PUSTAKA Al-Kautsar menggelar Diskusi Buku berjudul Politik Identitas yang ditulis oleh Eman Sulaeman pada Sabtu, 24 September 2022 di Hotel Alia Cikini, Jakarta Pusat.
Sebagai penerbit buku yang seringkali menjawab isu-isu aktual, perdebatan mengenai politik identitas ini mencuat pada pilkada DKI tahun 2017 lalu dan masih berlanjut menjelang perhelatan pemilu tahun 2024.
Yang menjadi permasalahan, politik identitas seringkali ditanggapi dengan peyoratif. Siapapun yang mengungkapnya akan dianggap sebagai pemecah belah bangsa.
Eman Sulaeman, selaku penulis buku Politik Identitas mengatakan bahwa permasalahan ini perlu didudukan terlebih dahulu dalam pemaknaannya. Karena manusia tidak bisa terlepas dari identitasnya begitu saat ia dilahirkan.
Baca Juga: Tahun Politik yang Memprihatinkan
Pustaka Al-Kautsar Gelar Diskusi Buku Politik Identitas
Dalam bukunya tersebut, ia mengkaji 3 point penting yaitu politik identitas secara historis, teoritis, serta realitas.
Singkatnya, secara historis politik identitas bukanlah sesuatu yang baru. Para tokoh bangsa sudah menggunakan politik identitas dalam merebut kemerdekaan dan membangun bangsa
Secara teoritis, identitas seseorang adalah sesuatu yang sangat melekat sehingga tidak bisa dihindari.
Dan secara realitas, politik identitas tidak hanya terjadi di Indonesia, bahkan di berbagai negara fenomena ini juga telah muncul, termasuk di negara yang paling demokratis sekalipun seperti Amerika.
Dalam buku tersebut ia juga memaparkan tinjauan Al-Qur’an tentang politik identitas serta praktik yang dibenarkan oleh Al-Qur’an.
Bagi sosok yang akrab dipanggil Kang Eman, permasalahannya ada pada cara politik identitas itu dipraktikkan bukan pada boleh atau tidaknya penggunaan politik identitas itu sendiri.
Sedangkan Pengamat Politik Ray Rangkuti, yang turut hadir dalam diskusi buku, mengatakan bahwa yang menjadi masalah adalah kesulitan dalam mendefinisikan politik identitas.
Menurutnya, dalam Undang-Undang Pemilu politik identitas ini masih belum sepenuhnya jelas. Pada UU pemilu no 7 tahun 2017 terkait dengan pelaksanaan pemilu dan pilkada, hanya ada satu pasal yang mengatur permasalahan politik identitas yaitu pada bab kampanye.

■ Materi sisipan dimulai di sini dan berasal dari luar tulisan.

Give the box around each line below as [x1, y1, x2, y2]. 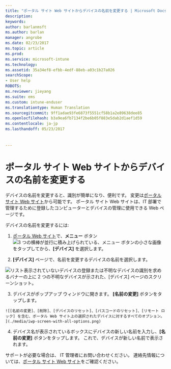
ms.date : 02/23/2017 [5, 41, 49, 46]
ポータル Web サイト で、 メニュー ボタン [12, 232, 98, 239]
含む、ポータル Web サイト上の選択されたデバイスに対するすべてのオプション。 [21, 313, 164, 319]
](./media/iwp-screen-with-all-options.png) [5, 319, 101, 324]
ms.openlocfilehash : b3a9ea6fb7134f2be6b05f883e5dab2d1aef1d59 [5, 116, 142, 121]
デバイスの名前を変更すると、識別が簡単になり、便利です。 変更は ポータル [5, 192, 162, 198]
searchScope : [5, 73, 33, 78]
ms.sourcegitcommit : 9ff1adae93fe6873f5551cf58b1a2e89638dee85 [5, 110, 142, 116]
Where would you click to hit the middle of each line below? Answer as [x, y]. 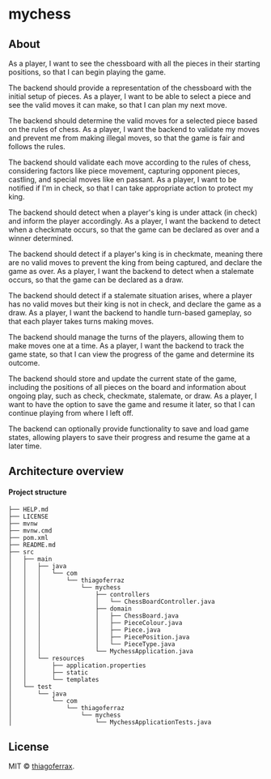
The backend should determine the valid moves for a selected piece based [133, 121]
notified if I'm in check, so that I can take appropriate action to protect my [131, 188]
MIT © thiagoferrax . [42, 766]
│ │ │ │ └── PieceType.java [92, 644]
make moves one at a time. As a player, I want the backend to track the [126, 346]
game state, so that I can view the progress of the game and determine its [131, 354]
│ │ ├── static [49, 672]
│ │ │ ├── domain [70, 609]
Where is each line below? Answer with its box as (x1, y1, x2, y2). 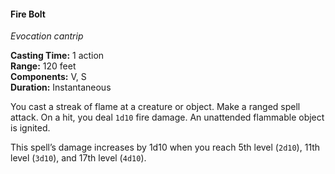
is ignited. (10, 122, 51, 134)
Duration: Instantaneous (10, 81, 112, 94)
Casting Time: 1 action (10, 50, 105, 62)
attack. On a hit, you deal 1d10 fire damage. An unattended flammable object (10, 111, 325, 124)
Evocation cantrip (10, 30, 84, 42)
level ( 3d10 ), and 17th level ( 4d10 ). (10, 152, 147, 164)
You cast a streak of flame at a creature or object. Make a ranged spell (10, 101, 301, 113)
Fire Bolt (10, 8, 46, 20)
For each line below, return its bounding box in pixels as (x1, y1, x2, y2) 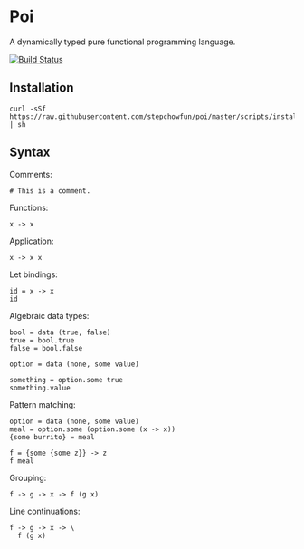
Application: (9, 236, 54, 246)
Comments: (9, 169, 52, 179)
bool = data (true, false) (9, 328, 111, 337)
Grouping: (9, 472, 47, 483)
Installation (9, 80, 74, 96)
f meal (9, 456, 34, 466)
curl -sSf (9, 104, 47, 113)
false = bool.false (9, 343, 83, 352)
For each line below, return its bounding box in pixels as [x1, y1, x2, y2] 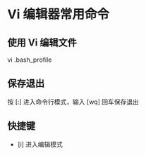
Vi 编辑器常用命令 [7, 6, 110, 22]
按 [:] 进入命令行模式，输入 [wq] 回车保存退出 [7, 97, 139, 106]
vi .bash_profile [7, 55, 52, 64]
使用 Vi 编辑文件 [7, 36, 78, 48]
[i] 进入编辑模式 [17, 140, 63, 148]
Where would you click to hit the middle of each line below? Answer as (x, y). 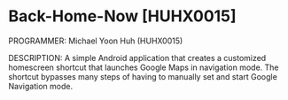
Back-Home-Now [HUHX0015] (122, 16)
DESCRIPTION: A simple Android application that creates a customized (137, 58)
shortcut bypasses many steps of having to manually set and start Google (143, 76)
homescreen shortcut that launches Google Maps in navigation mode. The (144, 67)
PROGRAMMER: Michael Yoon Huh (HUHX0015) (96, 41)
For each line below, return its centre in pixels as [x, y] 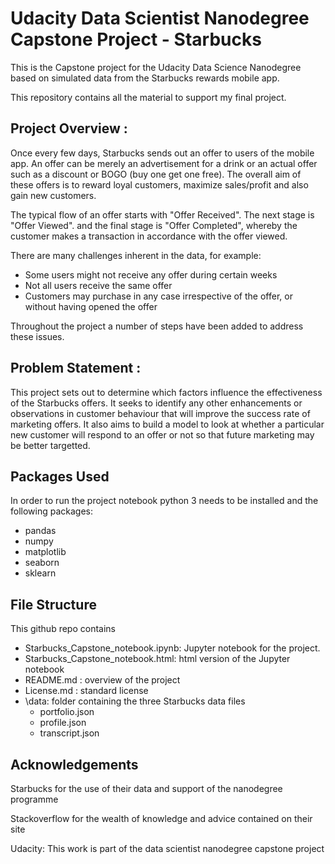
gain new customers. [53, 195]
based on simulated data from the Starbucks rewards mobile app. [145, 78]
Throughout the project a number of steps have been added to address [157, 326]
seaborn [42, 563]
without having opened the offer [91, 306]
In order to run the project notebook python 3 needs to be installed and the [164, 501]
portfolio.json [67, 712]
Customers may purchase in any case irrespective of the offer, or [158, 296]
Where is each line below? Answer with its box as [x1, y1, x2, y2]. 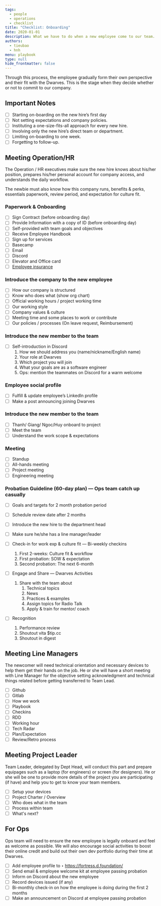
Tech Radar [12, 725, 35, 731]
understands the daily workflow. [5, 177, 69, 182]
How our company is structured [12, 287, 76, 293]
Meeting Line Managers [5, 649, 79, 658]
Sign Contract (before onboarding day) [12, 214, 90, 220]
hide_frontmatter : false [5, 61, 55, 66]
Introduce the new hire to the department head [12, 522, 106, 527]
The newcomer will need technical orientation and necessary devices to [5, 662, 149, 668]
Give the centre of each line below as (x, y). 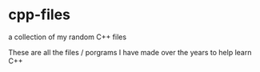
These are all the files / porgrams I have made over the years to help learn (130, 52)
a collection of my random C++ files (67, 37)
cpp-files (39, 15)
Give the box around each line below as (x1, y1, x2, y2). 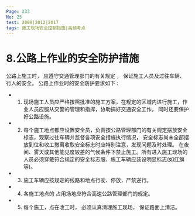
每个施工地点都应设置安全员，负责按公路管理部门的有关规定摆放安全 (23, 126, 188, 133)
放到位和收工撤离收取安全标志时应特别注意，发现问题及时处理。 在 (23, 141, 184, 148)
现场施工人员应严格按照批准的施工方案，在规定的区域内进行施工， (23, 98, 183, 105)
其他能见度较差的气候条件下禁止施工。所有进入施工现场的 (49, 149, 188, 156)
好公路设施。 (23, 113, 54, 120)
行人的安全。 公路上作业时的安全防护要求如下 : (6, 80, 118, 87)
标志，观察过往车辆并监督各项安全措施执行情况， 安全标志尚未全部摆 (23, 134, 189, 141)
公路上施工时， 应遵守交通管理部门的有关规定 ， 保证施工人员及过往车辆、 (6, 73, 185, 80)
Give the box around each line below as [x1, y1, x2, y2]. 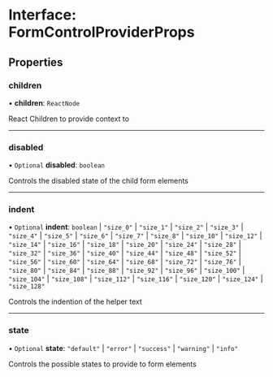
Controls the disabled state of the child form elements [8, 176, 189, 186]
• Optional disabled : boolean [8, 160, 106, 170]
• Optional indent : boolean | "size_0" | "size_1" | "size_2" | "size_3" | [8, 222, 244, 232]
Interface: [8, 6, 77, 24]
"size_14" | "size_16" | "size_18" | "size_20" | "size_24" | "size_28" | [8, 240, 241, 249]
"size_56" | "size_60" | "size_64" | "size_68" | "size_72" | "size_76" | [8, 257, 241, 266]
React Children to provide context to [8, 114, 130, 123]
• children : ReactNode [8, 97, 80, 107]
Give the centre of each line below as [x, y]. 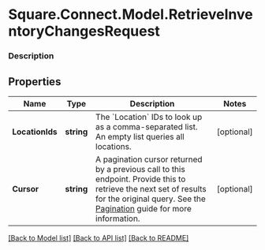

Di dalamnya menyatakan bahwa tidak boleh menyerang hal-hal terkait SARA. Pemaknaan frasa menyerang dalam pasal ini masih tidak jelas.
“Oleh karena itu, kita perlu mengetahui mana yang diperbolehkan dan dilarang dalam politik identitas,” simpulnya.
Hadir pula Pengamat Politik Rocky Gerung yang menyebutkan bahwa ada kecurigaan, kecemasan dan ketakutan pemerintah terhadap politik umat Islam.
Ia juga menegaskan bahwa asal-usul politik identitas berakar kuat pada bangsa ini. Para pahlawan dan politisi-politisi muslimlah yang bertarung melawan Belanda.
Setelah pemaparan singkat dari ketiga pemantik, acara dilanjutkan dengan diskusi dan tanya jawab bersama para peserta. [Ln]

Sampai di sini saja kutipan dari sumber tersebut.